Application of Rule3

Fig. 14

Application of Rule5

Please note that some kind of non-determinism is present in the KB. As an example, the first rule allows to use the insertion or the allocation operators. The choice can be determined by further usage policy of the CSP Repository: one can prefer first to use all the CSPs in the DB (preferring the INS operator) or first to saturate a CSP to its maximum capacity (preferring the ALL operator). The choice of which form the KB has to assume is subject to different factors. In this paper, for the sake of simplicity, we chose the simple structure of an if-then rule set. This notwithstanding, a BN model can be used for the KB. The advantages of using such a formalism stay in the possibility to have (a) a probabilistic rule set capable of expressing which is the degree of belief associated with a selected rule (b) using traditional and assessed BN learning algorithms to improve and evolve the KB during the operation of the system.

As already said, the application of the BMO functions allows to pass from a BN model to a new BN model. Starting from the BN model in Fig. 10, the exemplary application of all these rules are depicted in the following.

Figure 11 depicts the case of the application of Rule1.

Figure 12 shows the case of the application of Rule2 and Rule4 since, in both cases, the effect is the duplication of a software component (C1 in this case).

Figure 13 illustrates when the redundancy is applied to an application step (application of Rule3). In this case, it is possible to see how the duplication of the nodes is propagated from upper to lower levels.

Figure 14 reports the case of the application of Rule5 when one virtual machine, VM1 in this case, migrates from PM1 to PM2.

After created a new BN model, some refinements can be possible. An example is constituted by eliminating all the non-connected nodes, i.e., nodes that are neither parents nor children of any other node. This operation can be necessary after the application of a migration BMO (see Fig. 14).

6 Conclusions and future works

This paper has shown how holistically to improve the availability and the robustness of cloud-based web application. The category of the information systems considered counts web applications, provided services, software architectures, guested virtual machines as well as hosting physical machines. The approach, which starts from annotated UML models, is based on the use of a Bayesian Network model as the founding brick in an optimisation algorithm.

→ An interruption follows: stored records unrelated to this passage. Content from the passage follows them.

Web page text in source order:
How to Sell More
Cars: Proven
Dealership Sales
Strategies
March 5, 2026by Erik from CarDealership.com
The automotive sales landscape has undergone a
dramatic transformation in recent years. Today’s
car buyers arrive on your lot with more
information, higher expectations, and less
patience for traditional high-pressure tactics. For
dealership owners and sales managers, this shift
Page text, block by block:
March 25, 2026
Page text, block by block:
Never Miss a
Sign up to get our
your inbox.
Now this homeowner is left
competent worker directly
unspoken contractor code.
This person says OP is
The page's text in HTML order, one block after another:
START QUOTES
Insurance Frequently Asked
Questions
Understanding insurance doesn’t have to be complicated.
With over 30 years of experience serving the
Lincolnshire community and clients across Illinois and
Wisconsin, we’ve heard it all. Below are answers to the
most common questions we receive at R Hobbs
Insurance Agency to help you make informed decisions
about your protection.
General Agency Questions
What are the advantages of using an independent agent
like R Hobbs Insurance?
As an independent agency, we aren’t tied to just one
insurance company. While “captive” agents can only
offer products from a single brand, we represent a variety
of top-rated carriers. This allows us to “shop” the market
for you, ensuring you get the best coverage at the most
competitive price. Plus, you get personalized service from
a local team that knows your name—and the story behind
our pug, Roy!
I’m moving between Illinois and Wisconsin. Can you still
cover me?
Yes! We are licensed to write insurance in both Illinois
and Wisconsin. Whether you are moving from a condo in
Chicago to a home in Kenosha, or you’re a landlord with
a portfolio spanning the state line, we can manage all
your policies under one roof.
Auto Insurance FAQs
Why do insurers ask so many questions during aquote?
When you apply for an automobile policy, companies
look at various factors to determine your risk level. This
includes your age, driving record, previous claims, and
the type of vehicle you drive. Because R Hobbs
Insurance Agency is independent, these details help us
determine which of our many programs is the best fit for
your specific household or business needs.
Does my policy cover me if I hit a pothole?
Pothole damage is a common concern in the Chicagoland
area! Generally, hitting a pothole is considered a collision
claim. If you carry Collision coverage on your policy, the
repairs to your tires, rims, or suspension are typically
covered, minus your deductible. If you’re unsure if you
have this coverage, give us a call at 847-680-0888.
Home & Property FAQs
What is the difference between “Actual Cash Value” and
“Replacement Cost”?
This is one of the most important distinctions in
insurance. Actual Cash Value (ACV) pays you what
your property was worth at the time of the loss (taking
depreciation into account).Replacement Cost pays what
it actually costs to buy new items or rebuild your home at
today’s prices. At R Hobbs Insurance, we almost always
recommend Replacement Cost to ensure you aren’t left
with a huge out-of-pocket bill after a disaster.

By modelling and mapping all the high-level elements into BN nodes and their relationships, the different analyses that are possible to make on the BN model, can address the search of optimal allocation and replication of the resources.

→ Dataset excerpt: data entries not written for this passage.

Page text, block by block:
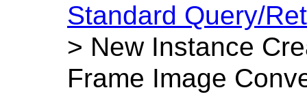
Standard Query/
> New Instance
Frame Image
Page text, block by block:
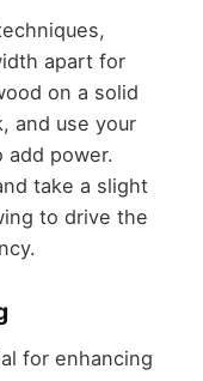
apart for
on a solid
and use your
power.
take a slight
to drive the
for enhancing
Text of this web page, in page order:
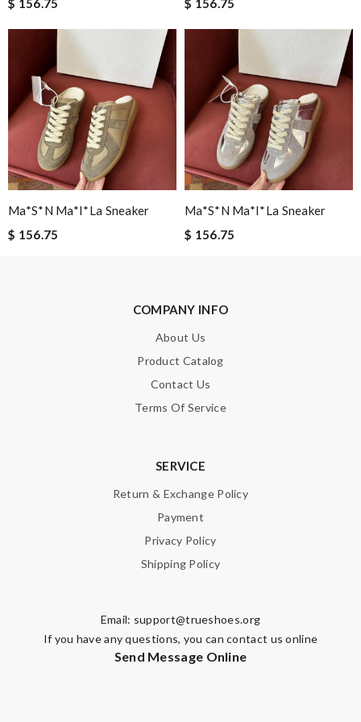
Leave message
Note:HTML is not translated!
$ 156.75
$ 156.75
Ma*s*n Ma*i*la Sneaker
$ 156.75
Ma*s*n Ma*i*la Sneaker
$ 156.75
COMPANY INFO
About Us
Product Catalog
Contact Us
Terms Of Service
SERVICE
Return & Exchange Policy
Payment
Privacy Policy
Shipping Policy
Email: support@trueshoes.org
If you have any questions, you can contact us online
Send Message Online

The paper is strongly centred on the notion of antifragility and its related themes. According to the formula “Antifragility = Elasticity + Resilience + Machine Learning”, this paper tackles with all of these topics by addressing a flexible evolving and experience-learning approach.

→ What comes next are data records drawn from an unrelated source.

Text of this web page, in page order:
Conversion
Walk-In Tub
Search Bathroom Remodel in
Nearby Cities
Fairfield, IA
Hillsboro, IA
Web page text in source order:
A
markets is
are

The limitations of this work are that it catches the theoretical aspects of the approach but does not discuss a real implementation of the optimisation engine notwithstanding the optimisation logic is expressed in pseudo-code. Further research efforts will be devoted to: (1) implement and assess the approach, (2) explore the usage of the BN formalism to express the optimisation KB and (3) improve the approach also considering learning techniques by which KB may evolve in time.